Hector’s dolphin has a problem – at least, one of them does. Cephalorhynchus hectori, as these aquatic explorers are technically called, are the only endemic cetaceans to New Zealand, and it appears one of them has a bit of a broken blowhole.
Discovered in the waters off Christchurch in 2014, researchers found that it was unable to use what is essentially its head nostril to breathe. Unsurprisingly, most dolphins would die without the ability to take in air, but this particular adult C. hectori can stick its head out of the water at a steep angle and breathe through its mouth.
This is the first recorded incidence of a dolphin being able to breathe in this way. Dolphins in general have long been acknowledged as incredibly intelligent creatures with social hierarchies and complex vocalizations, and this clever little survival characteristic is another piece of evidence beautifully showcasing this.
The team – led by Professor Stephen Dawson, a marine conservation biologist and expert on Hector’s dolphin at the University of Otago – points out that “in all other respects the ‘mouth-breathing’ dolphin seemed normal, and appeared to be in good physical condition,” so it’s not clear what’s wrong with its blowhole. Perhaps it suffered an internal injury, or a foreign object got sucked in and remains lodged there.

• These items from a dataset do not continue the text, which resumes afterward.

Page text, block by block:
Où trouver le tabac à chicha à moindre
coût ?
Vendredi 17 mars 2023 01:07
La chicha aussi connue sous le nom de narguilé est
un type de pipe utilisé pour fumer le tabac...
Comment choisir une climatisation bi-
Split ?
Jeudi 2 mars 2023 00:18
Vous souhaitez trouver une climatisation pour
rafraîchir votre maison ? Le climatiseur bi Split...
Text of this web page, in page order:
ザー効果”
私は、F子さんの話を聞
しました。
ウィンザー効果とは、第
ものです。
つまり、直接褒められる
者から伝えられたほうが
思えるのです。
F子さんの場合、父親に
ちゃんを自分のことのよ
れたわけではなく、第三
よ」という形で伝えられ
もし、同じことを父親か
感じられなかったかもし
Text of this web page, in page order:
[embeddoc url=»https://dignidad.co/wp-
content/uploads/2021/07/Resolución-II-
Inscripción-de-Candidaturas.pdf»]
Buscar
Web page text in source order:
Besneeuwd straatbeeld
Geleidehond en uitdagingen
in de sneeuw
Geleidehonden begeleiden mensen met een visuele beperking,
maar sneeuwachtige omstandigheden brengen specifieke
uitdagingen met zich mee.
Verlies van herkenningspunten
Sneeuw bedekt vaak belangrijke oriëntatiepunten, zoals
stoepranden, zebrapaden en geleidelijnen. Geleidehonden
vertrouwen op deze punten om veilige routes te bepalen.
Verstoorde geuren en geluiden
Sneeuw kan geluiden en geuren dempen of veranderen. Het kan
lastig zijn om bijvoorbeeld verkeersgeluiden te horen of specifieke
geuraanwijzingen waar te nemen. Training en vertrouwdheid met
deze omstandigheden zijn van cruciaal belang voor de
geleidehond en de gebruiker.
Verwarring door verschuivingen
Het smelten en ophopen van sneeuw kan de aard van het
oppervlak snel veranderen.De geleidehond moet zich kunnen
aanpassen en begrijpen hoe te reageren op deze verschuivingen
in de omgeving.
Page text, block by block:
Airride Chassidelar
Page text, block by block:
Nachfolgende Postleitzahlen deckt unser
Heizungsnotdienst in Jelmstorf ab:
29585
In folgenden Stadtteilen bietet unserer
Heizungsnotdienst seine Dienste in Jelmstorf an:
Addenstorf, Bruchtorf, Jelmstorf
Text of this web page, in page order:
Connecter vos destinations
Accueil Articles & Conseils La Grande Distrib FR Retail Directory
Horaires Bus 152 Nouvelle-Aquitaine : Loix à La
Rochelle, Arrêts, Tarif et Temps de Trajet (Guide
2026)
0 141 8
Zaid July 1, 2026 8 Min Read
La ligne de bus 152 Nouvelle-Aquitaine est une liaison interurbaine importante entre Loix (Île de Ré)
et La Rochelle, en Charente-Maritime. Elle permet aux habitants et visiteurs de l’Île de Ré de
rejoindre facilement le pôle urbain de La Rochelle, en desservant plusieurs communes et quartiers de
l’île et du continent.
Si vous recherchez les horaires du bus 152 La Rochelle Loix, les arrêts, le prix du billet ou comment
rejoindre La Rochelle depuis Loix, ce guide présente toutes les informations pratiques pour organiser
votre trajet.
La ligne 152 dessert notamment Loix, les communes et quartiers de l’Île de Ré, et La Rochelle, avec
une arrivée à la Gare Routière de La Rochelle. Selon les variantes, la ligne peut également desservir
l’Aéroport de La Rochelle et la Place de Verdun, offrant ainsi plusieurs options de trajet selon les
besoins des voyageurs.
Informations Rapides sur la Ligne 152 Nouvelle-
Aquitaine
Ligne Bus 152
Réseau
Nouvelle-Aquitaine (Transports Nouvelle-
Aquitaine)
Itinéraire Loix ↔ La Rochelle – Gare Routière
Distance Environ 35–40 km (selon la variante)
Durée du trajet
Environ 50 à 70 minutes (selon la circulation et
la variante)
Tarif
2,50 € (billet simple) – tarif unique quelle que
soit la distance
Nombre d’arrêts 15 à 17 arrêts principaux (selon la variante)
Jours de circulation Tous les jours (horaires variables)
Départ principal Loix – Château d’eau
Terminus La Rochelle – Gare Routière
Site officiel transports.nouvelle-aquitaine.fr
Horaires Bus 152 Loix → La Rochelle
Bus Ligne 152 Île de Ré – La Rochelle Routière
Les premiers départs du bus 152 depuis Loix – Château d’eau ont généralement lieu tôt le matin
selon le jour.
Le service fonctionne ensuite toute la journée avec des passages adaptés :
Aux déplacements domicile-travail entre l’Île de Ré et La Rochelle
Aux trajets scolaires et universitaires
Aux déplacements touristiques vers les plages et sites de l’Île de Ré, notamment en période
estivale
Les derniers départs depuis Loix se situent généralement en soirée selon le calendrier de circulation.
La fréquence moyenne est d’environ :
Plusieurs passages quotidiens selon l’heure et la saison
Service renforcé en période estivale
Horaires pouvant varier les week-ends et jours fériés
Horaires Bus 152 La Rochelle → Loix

The novel dolphin in action. New Scientist via YouTube
As noted in the journal Marine Mammal Science, captive dolphins have previously been seen to blow bubbles from their mouth as a recreational activity within their squad. However, these bubbles weren’t created by inhaling and exhaling through the mouth. Instead, these were bubbles captured within water vortexes around them.
Either way, this sign of higher cognitive reasoning is good news for conservationists – as of 2011, Hector’s dolphin, the smallest marine dolphin in the world, had seen its population reduced to around 7,000 from far higher figures a few decades ago. As is almost always the case, human activity is to blame, with overzealous fishing practices causing many of these dolphins to become entangled in near-shore nets.